Computing the statistic#

Next, we define a KeySet with age groups and the subset of genres we’re interested in for the analysis…

# Define age groups
# bin edges are [0, 20, 40, ... , 100]
age_binspec = BinningSpec(bin_edges = [20*i for i in range(0, 6)])
binned_age_genre_keys = KeySet.from_dict(
    {
        "binned_age": age_binspec.bins(),
        "genre": [
            "Mystery/thriller/crime",
            "History",
            "Romance",
            "Fantasy",
            "Classics/Literature",
            "Children",
        ],
    }
)

… and use it to group the data and count:

genre_by_age = session.evaluate(
    QueryBuilder("checkouts_joined")
    .bin_column("age", age_binspec, name="binned_age")
    .enforce(MaxRowsPerID(20))
    .groupby(binned_age_genre_keys)
    .count(),
    PureDPBudget(epsilon=2.5),
).toPandas()

Now that our dataset contains all the information we need to determine the relationship between age and genre of choice, we can do a little bit of wrangling and then visualize the result:

import pandas as pd
import seaborn as sns
# convert binned_age to categorical for ease of plotting
genre_by_age["binned_age"] = pd.Categorical(genre_by_age["binned_age"], age_binspec.bins())
age_counts = (
    genre_by_age.groupby("binned_age").sum().rename(columns={"count": "age_count"})
)
# compute percentage of each genre in each age group, replace negative values with 0
genre_by_age_pct = genre_by_age.join(age_counts, on="binned_age")
genre_by_age_pct["pct"] = genre_by_age_pct["count"] / genre_by_age_pct["age_count"] * 100
genre_by_age_pct["pct"] = genre_by_age_pct["pct"].clip(lower=0)

ax = sns.barplot(
    x="binned_age",
    y="pct",
    order=age_binspec.bins(),
    hue="genre",
    data=genre_by_age_pct,
)
ax.set(xlabel="Age Group", ylabel="Genre (%)", title="Reading Preferences by Age")
sns.move_legend(ax, "upper left", bbox_to_anchor=(1, 1), ncol=1, title="Genre")
A bar chart showing genre preferences for different age groups.
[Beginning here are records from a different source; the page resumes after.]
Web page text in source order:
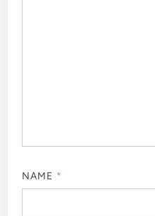
NAME *
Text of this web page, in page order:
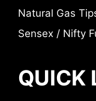
Natural Gas
Sensex / Nifty
QUICK
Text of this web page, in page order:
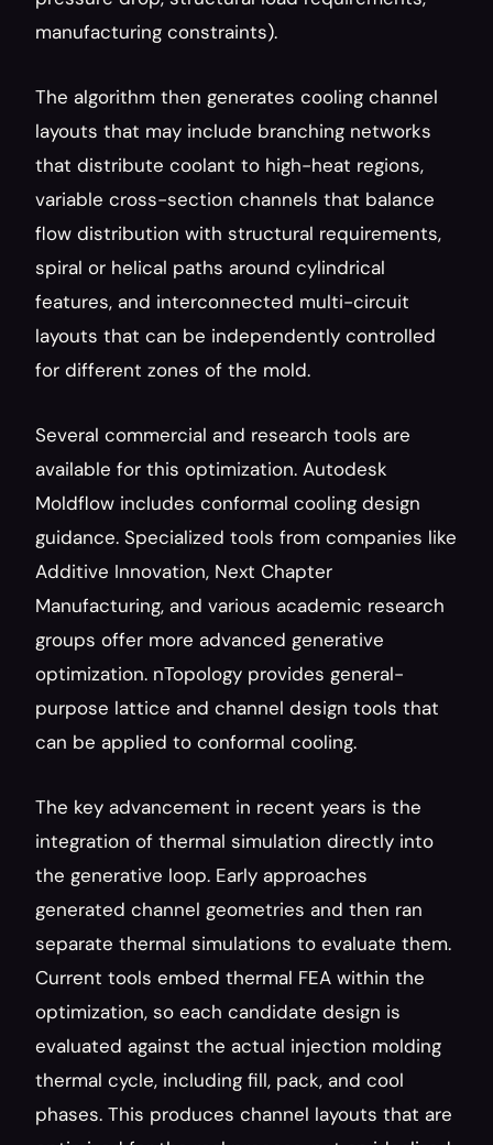
manufacturing constraints).
The algorithm then generates cooling channel
layouts that may include branching networks
that distribute coolant to high-heat regions,
variable cross-section channels that balance
flow distribution with structural requirements,
spiral or helical paths around cylindrical
features, and interconnected multi-circuit
layouts that can be independently controlled
for different zones of the mold.
Several commercial and research tools are
available for this optimization. Autodesk
Moldflow includes conformal cooling design
guidance. Specialized tools from companies like
Additive Innovation, Next Chapter
Manufacturing, and various academic research
groups offer more advanced generative
optimization. nTopology provides general-
purpose lattice and channel design tools that
can be applied to conformal cooling.
The key advancement in recent years is the
integration of thermal simulation directly into
the generative loop. Early approaches
generated channel geometries and then ran
separate thermal simulations to evaluate them.
Current tools embed thermal FEA within the
optimization, so each candidate design is
evaluated against the actual injection molding
thermal cycle, including fill, pack, and cool
phases. This produces channel layouts that are
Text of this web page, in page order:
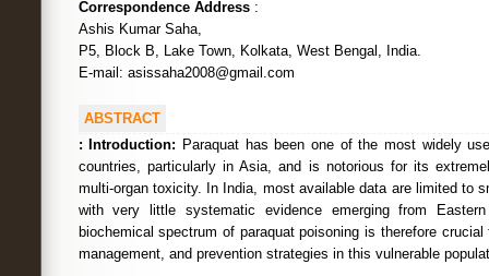
Correspondence Address:
Ashis Kumar Saha,
P5, Block B, Lake Town, Kolkata, West Bengal, India.
E-mail: asissaha2008@gmail.com
ABSTRACT
:
Introduction: Paraquat has been one of the most widely
countries, particularly in Asia, and is notorious for its
multi-organ toxicity. In India, most available data are limited to
with very little systematic evidence emerging from
biochemical spectrum of paraquat poisoning is therefore
management, and prevention strategies in this vulnerable
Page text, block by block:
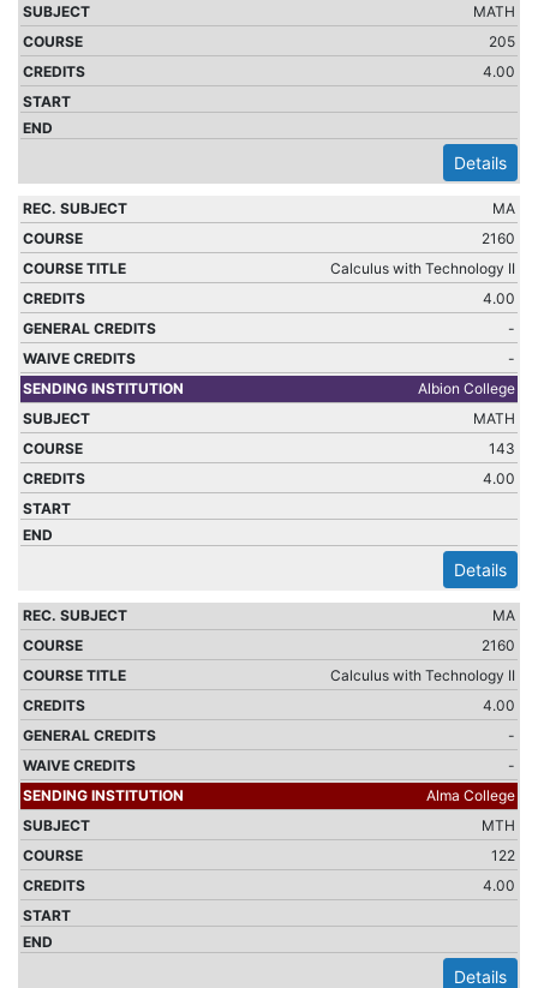
MATH
205
4.00
Details
MA
2160
Calculus with Technology II
4.00
-
-
Albion College
MATH
143
4.00
Details
MA
2160
Calculus with Technology II
4.00
-
-
Alma College
MTH
122
4.00
Details
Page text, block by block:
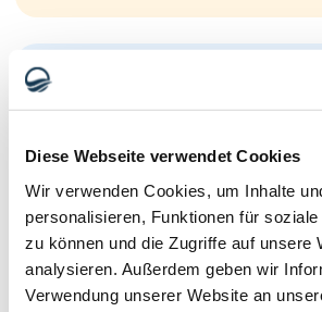
Diese Webseite verwendet Cookies
Wir verwenden Cookies, um Inhalte
personalisieren, Funktionen für
zu können und die Zugriffe auf unsere
analysieren. Außerdem geben wir
Verwendung unserer Website an
Motiva Breast Implants –
Ergonomix Dimensions
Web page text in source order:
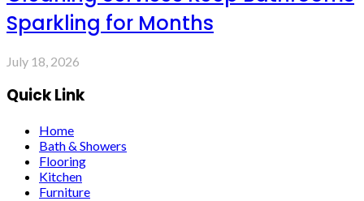
Sparkling for Months
July 18, 2026
Quick Link
Home
Bath & Showers
Flooring
Kitchen
Furniture
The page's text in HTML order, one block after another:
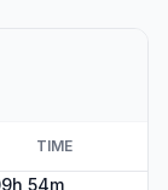
TIME
54m
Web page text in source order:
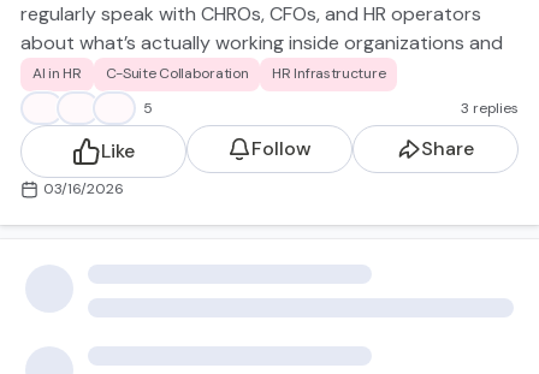
regularly speak with CHROs, CFOs, and HR operators
about what’s actually working inside organizations and
what isn't excited to learn from this group and
contribute where helpful. Quick question to kick things
off: Where are you currently seeing AI create the most
real value for HR teams, recruiting, workforce analytics,
internal mobility, or somewhere else?
AI in HR C-Suite Collaboration HR Infrastructure
5 3 replies
Like Follow Share
03/16/2026
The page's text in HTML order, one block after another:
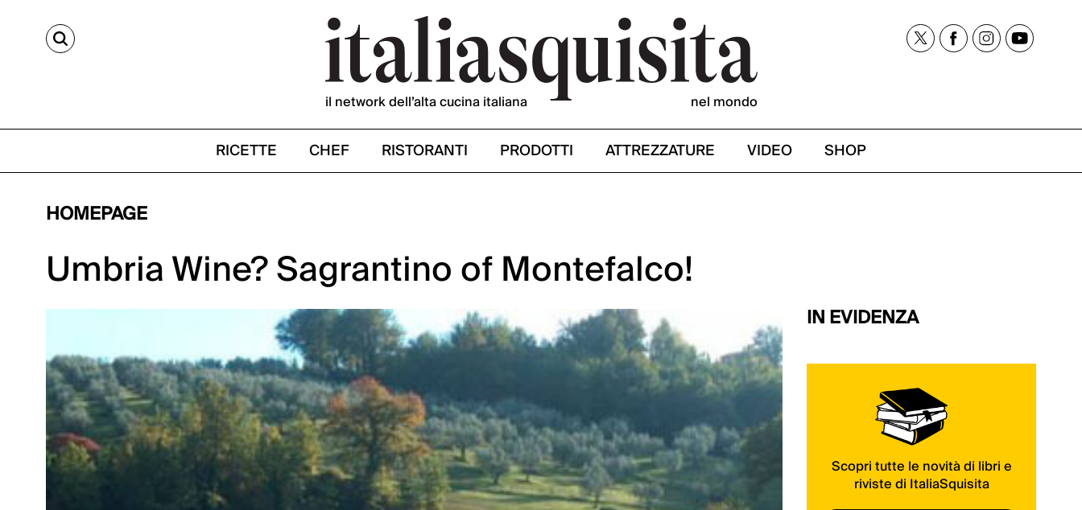
CERCA
il network dell’alta cucina italiana nel mondo
RICETTE CHEF RISTORANTI PRODOTTI ATTREZZATURE VIDEO SHOP
HOMEPAGE
Umbria Wine? Sagrantino of Montefalco!
IN EVIDENZA
Scopri tutte le novità di libri e
riviste di ItaliaSquisita

Interesting! It looks like children are the only readers of children’s books. We may have expected as much, but what else can we learn from this chart?

A note on Session initialization#

You might have noticed that in the Session initialization step, we loaded the members table using the AddRowsWithID protected change; even though in tutorials 1 through 5, we used it with AddOneRow. For this table, both options are possible: there is exactly one row per person, and a unique identifier for each person. In such cases, which protected change should you choose?

Typically, the right choice is to use AddRowsWithID, for a couple of reasons.

  • Data preparation is generally more convenient when using privacy IDs, because you don’t need to worry about truncating your data (when performing e.g. flat maps or joins) until immediately before aggregation.

  • Truncation as a last step before aggregation can lead to better utility. Plus, if you want to compute multiple aggregations, you might also want to use different truncation parameters for each.